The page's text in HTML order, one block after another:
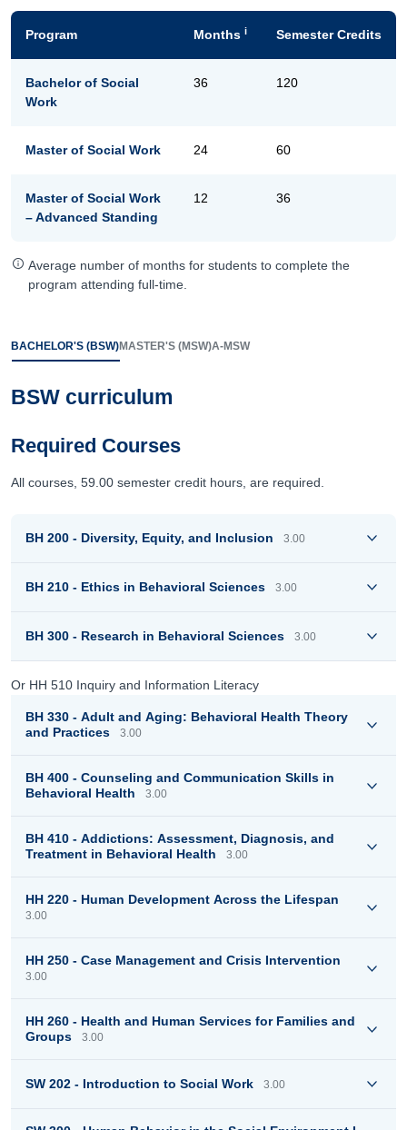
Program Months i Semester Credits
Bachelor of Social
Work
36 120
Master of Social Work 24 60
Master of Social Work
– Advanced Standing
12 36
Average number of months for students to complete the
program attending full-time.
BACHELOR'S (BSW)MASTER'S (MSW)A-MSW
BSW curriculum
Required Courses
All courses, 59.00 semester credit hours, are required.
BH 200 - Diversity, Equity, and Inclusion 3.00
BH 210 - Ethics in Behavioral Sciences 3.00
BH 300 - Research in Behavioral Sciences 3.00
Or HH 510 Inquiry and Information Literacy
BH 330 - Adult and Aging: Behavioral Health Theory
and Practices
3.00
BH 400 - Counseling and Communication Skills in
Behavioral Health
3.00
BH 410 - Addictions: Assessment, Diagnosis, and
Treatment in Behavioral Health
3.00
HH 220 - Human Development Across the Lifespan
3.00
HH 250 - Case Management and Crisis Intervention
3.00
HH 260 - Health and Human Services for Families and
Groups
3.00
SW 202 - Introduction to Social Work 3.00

#####

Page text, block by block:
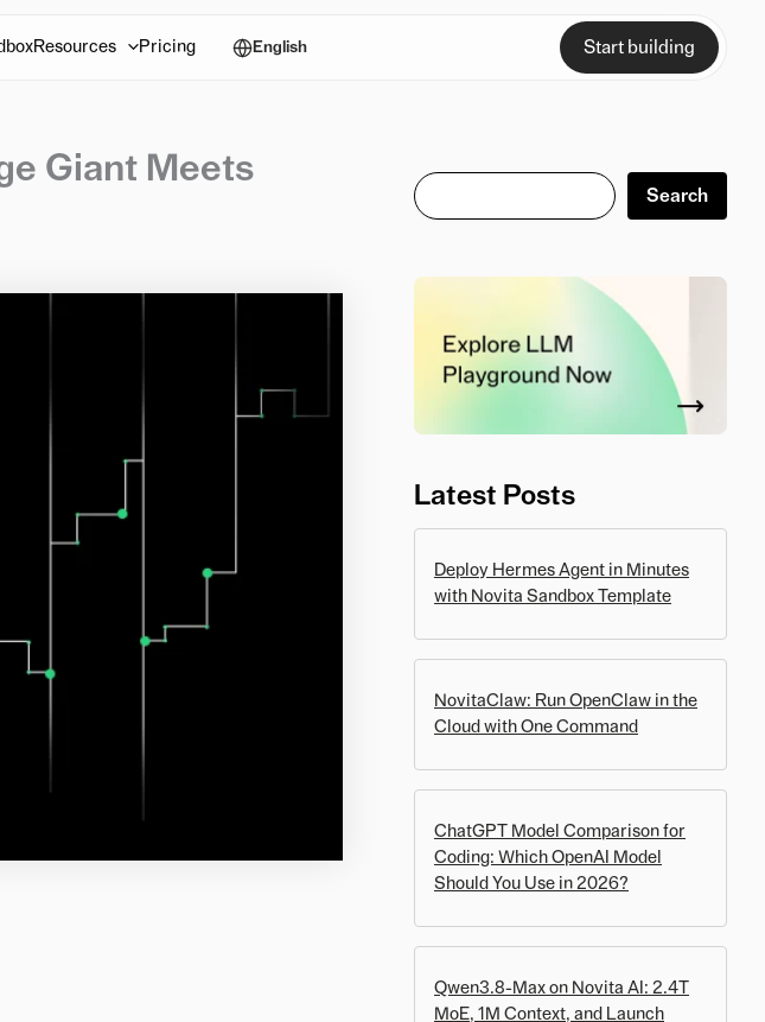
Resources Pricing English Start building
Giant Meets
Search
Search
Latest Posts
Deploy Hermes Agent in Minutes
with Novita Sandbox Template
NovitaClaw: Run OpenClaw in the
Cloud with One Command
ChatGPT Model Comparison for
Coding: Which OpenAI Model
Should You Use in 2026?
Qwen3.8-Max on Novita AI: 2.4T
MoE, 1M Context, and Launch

#####

_Problem_
Count the lines of the listing above that contain the word "Model", and give only the total.

_Exercise response_
2